Your task is to copy every line of the entries that contains "Sydney".

%%

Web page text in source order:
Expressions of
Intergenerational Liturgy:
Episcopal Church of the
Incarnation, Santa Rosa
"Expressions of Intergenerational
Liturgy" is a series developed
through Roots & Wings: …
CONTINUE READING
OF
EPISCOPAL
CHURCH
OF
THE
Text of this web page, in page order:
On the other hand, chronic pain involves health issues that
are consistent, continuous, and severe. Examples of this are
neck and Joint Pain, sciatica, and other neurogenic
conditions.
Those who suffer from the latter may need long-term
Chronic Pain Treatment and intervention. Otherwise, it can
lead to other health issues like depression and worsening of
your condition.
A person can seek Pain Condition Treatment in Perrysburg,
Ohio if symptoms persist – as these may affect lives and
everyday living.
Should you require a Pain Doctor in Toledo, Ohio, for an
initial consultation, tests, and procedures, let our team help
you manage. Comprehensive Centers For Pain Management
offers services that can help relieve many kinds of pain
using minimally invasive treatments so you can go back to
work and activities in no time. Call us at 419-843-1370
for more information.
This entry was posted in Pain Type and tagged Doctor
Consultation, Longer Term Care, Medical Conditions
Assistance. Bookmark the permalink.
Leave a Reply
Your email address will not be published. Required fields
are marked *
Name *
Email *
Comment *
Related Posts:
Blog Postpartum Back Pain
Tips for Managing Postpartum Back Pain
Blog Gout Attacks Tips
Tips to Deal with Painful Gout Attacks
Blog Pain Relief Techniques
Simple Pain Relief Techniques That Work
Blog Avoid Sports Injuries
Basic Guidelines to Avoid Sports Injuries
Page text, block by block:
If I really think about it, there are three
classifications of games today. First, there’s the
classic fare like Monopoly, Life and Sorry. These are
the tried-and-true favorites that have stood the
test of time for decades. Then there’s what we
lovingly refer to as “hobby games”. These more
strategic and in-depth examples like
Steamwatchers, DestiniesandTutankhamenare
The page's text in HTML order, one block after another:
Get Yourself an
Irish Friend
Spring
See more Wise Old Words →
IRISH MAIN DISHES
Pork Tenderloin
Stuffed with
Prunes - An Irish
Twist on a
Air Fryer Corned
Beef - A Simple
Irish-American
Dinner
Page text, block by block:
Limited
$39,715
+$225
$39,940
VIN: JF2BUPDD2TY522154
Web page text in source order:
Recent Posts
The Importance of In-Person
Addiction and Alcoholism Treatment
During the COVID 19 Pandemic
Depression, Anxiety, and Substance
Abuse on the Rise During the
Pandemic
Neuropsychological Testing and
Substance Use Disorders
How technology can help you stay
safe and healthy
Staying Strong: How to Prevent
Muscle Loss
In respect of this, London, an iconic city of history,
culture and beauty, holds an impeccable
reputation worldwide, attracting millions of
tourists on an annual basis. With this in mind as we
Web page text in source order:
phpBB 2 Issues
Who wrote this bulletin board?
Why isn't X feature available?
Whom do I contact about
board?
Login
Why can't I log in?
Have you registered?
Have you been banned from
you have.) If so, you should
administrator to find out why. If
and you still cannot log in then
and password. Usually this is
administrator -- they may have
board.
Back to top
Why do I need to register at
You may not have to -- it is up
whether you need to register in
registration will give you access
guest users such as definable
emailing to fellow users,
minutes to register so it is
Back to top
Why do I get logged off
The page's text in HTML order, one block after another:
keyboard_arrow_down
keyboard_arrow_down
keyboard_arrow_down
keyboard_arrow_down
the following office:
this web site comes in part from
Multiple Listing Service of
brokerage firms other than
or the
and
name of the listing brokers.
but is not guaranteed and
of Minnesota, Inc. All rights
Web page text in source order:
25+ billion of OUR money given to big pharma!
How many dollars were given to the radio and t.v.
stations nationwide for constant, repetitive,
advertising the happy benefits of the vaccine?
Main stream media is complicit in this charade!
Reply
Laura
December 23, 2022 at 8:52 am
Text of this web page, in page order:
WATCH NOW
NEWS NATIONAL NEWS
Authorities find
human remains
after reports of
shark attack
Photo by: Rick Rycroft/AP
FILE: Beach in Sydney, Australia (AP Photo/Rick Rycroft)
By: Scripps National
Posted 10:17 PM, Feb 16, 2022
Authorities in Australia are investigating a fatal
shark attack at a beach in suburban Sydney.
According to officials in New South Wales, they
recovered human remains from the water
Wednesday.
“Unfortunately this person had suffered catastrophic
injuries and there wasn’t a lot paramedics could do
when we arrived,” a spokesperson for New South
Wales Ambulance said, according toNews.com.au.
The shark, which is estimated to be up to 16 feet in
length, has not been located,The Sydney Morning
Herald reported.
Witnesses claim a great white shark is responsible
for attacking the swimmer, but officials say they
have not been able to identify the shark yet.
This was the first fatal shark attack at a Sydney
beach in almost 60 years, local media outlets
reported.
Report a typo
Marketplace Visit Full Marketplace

%%

RESPONSE
FILE: Beach in Sydney, Australia (AP Photo/Rick Rycroft)
shark attack at a beach in suburban Sydney.
length, has not been located,The Sydney Morning
This was the first fatal shark attack at a Sydney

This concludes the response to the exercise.